(Source data)

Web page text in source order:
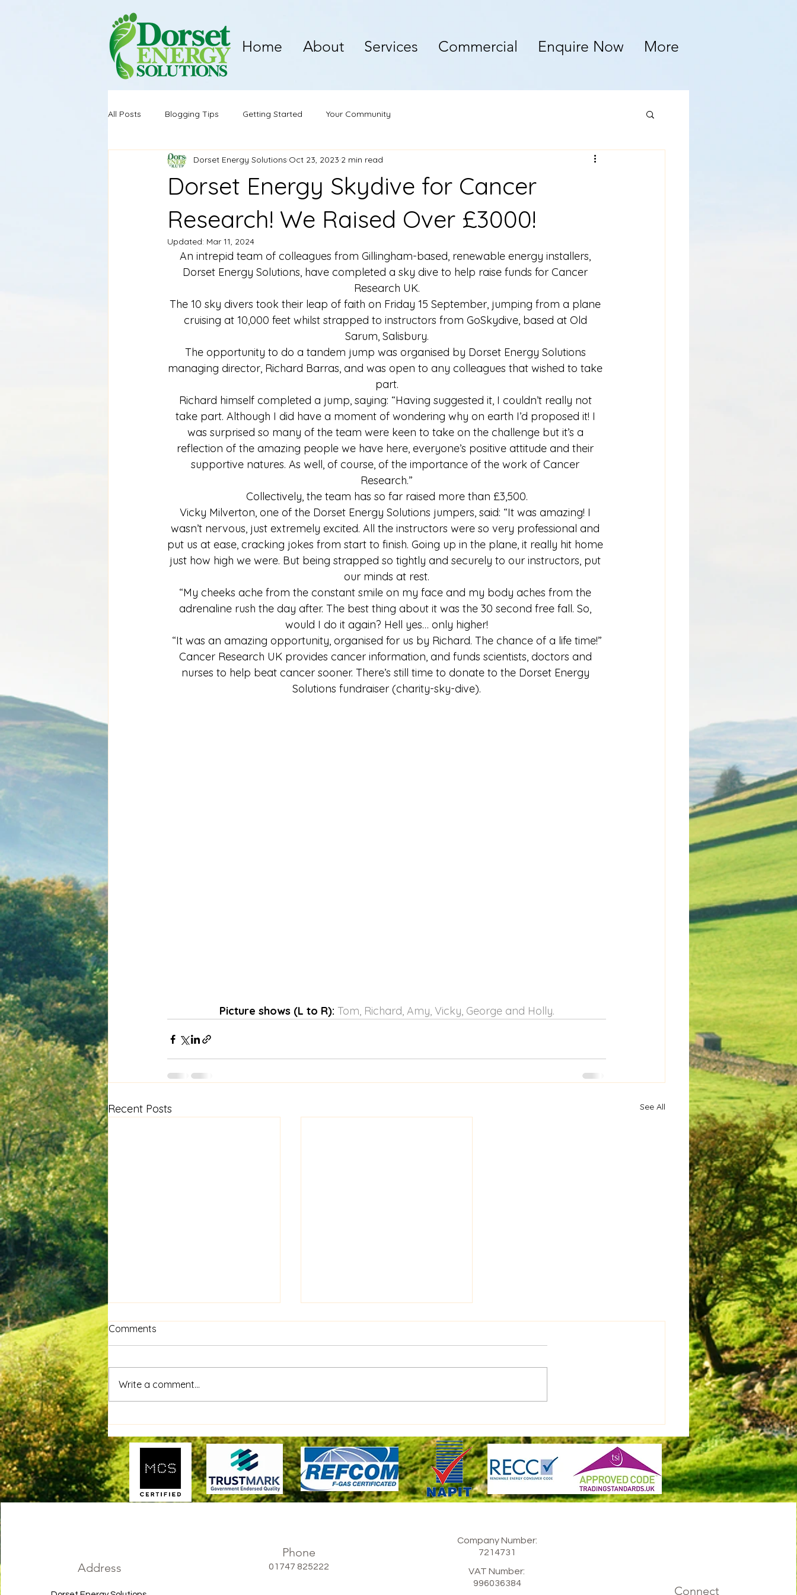
Home About Services Commercial Enquire Now More
All Posts Blogging Tips Getting Started Your Community
Dorset Energy Skydive for Cancer
Research! We Raised Over £3000!
Dorset Energy Solutions Oct 23, 2023 2 min read
Updated: Mar 11, 2024
An intrepid team of colleagues from Gillingham-based, renewable energy installers,
Dorset Energy Solutions, have completed a sky dive to help raise funds for Cancer
Research UK.
The 10 sky divers took their leap of faith on Friday 15 September, jumping from a plane
cruising at 10,000 feet whilst strapped to instructors from GoSkydive, based at Old
Sarum, Salisbury.
The opportunity to do a tandem jump was organised by Dorset Energy Solutions
managing director, Richard Barras, and was open to any colleagues that wished to take
part.
Richard himself completed a jump, saying: “Having suggested it, I couldn’t really not
take part. Although I did have a moment of wondering why on earth I’d proposed it! I
was surprised so many of the team were keen to take on the challenge but it’s a
reflection of the amazing people we have here, everyone’s positive attitude and their
supportive natures. As well, of course, of the importance of the work of Cancer
Research.”
Collectively, the team has so far raised more than £3,500.
Vicky Milverton, one of the Dorset Energy Solutions jumpers, said: “It was amazing! I
wasn’t nervous, just extremely excited. All the instructors were so very professional and
put us at ease, cracking jokes from start to finish. Going up in the plane, it really hit home
just how high we were. But being strapped so tightly and securely to our instructors, put
our minds at rest.
“My cheeks ache from the constant smile on my face and my body aches from the
adrenaline rush the day after. The best thing about it was the 30 second free fall. So,
would I do it again? Hell yes… only higher!
“It was an amazing opportunity, organised for us by Richard. The chance of a life time!”
Cancer Research UK provides cancer information, and funds scientists, doctors and
nurses to help beat cancer sooner. There’s still time to donate to the Dorset Energy
Solutions fundraiser (charity-sky-dive).
Picture shows (L to R): Tom, Richard, Amy, Vicky, George and Holly.
Recent Posts See All
Charity - The Big Yellow Bus
Garden Project!
Large Domestic Home
Comments
Write a comment...
Address
Phone
01747 825222
Company Number:
​7214731
VAT Number:
​996036384
Connect
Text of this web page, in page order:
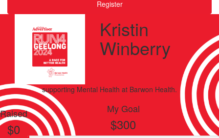
Register
Kristin
Winberry
supporting Mental Health at Barwon Health.
Raised
$0
My Goal
$300
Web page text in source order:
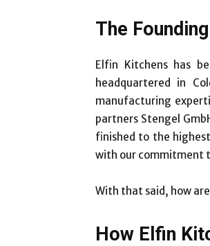
The
Elfin Kitchens has
headquartered in
manufacturing
partners Stengel
finished to the
with our commitment
With that said, how
How Elfin
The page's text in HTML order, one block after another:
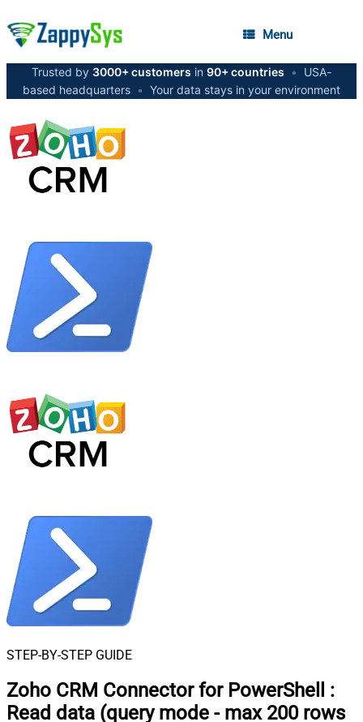
Menu
Trusted by 3000+ customers in 90+ countries •
USA-
based headquarters • Your data stays in your environment
STEP-BY-STEP GUIDE
Zoho CRM Connector for PowerShell
:
Read data (query mode - max 200 rows
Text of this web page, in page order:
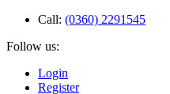
Call: (0360) 2291545
Follow us:
Login
Register
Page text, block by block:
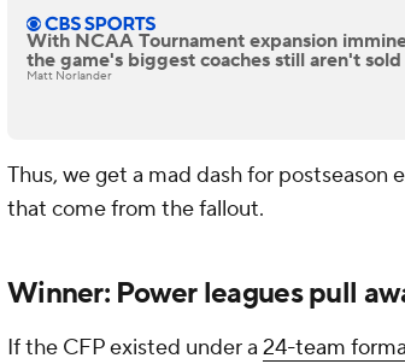
With NCAA Tournament expansion
the game's biggest coaches still aren't
Matt Norlander
Thus, we get a mad dash for postseason
that come from the fallout.
Winner: Power leagues pull
If the CFP existed under a 24-team

### WHAT YOU HAVE TO DO
Copy out, from the data above, every line holding the word "opportunity".

### ANSWER BOX
The opportunity to do a tandem jump was organised by Dorset Energy Solutions
“It was an amazing opportunity, organised for us by Richard. The chance of a life time!”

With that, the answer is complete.